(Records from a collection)
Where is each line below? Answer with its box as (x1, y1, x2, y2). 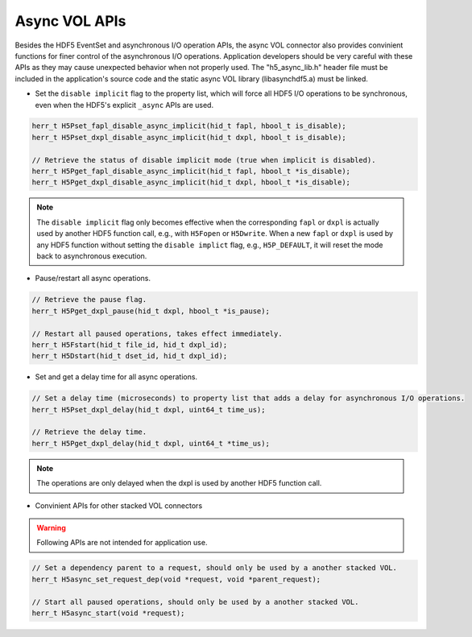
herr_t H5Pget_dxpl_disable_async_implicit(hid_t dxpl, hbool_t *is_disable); (31, 178, 350, 187)
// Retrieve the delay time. (31, 428, 147, 436)
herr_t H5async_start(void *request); (31, 608, 185, 618)
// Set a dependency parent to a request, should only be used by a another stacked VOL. (31, 564, 398, 573)
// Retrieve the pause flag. (31, 295, 147, 304)
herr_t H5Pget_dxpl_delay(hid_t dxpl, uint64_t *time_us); (31, 439, 270, 448)
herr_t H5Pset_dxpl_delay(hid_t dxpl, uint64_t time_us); (31, 405, 266, 414)
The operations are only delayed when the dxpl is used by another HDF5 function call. (36, 478, 322, 488)
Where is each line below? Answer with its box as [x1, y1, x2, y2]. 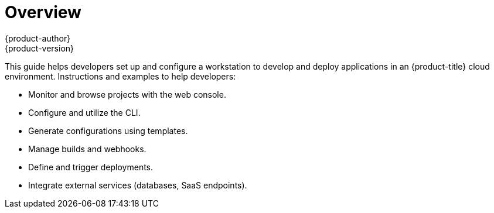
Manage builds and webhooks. [28, 143, 147, 154]
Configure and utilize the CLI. [28, 107, 141, 118]
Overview [5, 2, 81, 22]
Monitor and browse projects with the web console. [28, 89, 226, 99]
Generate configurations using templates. [28, 125, 188, 136]
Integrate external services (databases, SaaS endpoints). [28, 180, 247, 190]
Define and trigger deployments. [28, 162, 154, 172]
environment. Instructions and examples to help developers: [5, 71, 236, 81]
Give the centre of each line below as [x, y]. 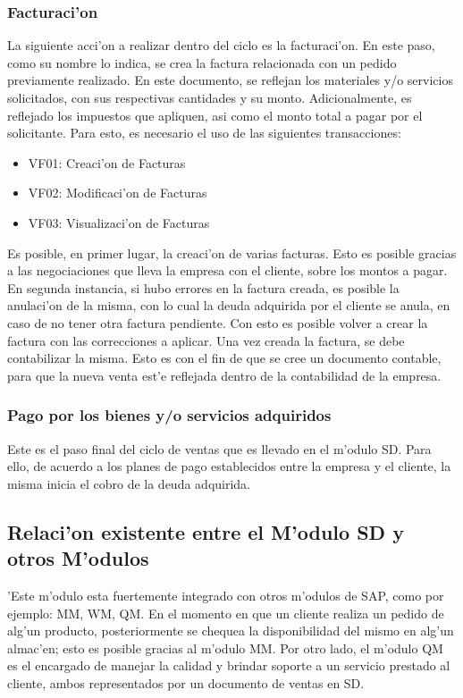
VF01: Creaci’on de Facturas [107, 162]
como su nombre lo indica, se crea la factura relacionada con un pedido [202, 62]
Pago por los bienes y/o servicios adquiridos [169, 415]
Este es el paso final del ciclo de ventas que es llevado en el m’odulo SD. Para [219, 448]
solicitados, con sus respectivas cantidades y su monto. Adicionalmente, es [210, 97]
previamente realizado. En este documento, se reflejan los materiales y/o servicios [230, 80]
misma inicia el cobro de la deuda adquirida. [129, 483]
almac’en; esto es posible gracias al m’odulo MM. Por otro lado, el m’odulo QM [225, 648]
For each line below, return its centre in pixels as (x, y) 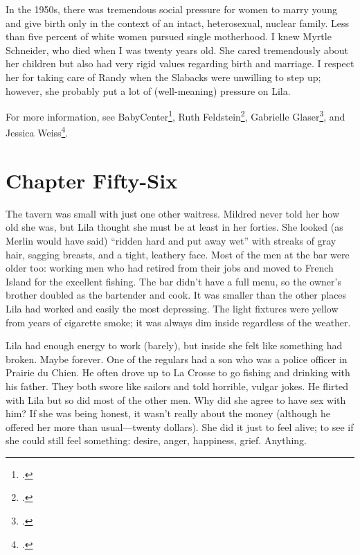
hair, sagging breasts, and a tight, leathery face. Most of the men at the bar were (178, 254)
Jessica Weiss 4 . (37, 132)
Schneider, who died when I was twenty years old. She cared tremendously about (177, 50)
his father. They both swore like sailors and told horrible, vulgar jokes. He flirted (177, 386)
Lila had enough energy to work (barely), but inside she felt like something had (174, 345)
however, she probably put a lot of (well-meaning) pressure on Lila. (148, 90)
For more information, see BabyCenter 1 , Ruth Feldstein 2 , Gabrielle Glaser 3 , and (175, 115)
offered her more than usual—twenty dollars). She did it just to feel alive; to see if (180, 426)
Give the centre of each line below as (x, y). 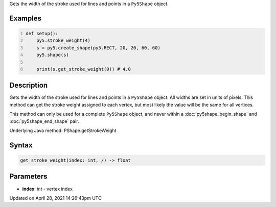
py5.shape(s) (53, 55)
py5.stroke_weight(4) (63, 41)
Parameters (28, 177)
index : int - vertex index (47, 189)
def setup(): (42, 33)
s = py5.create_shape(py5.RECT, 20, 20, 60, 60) (98, 48)
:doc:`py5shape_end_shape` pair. (44, 121)
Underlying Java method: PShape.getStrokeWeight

→ **Task directions**:
List the lines of the records where "more" occurs.

→ **Finished exercise**:
For more information, see BabyCenter 1 , Ruth Feldstein 2 , Gabrielle Glaser 3 , and (175, 115)
offered her more than usual—twenty dollars). She did it just to feel alive; to see if (180, 426)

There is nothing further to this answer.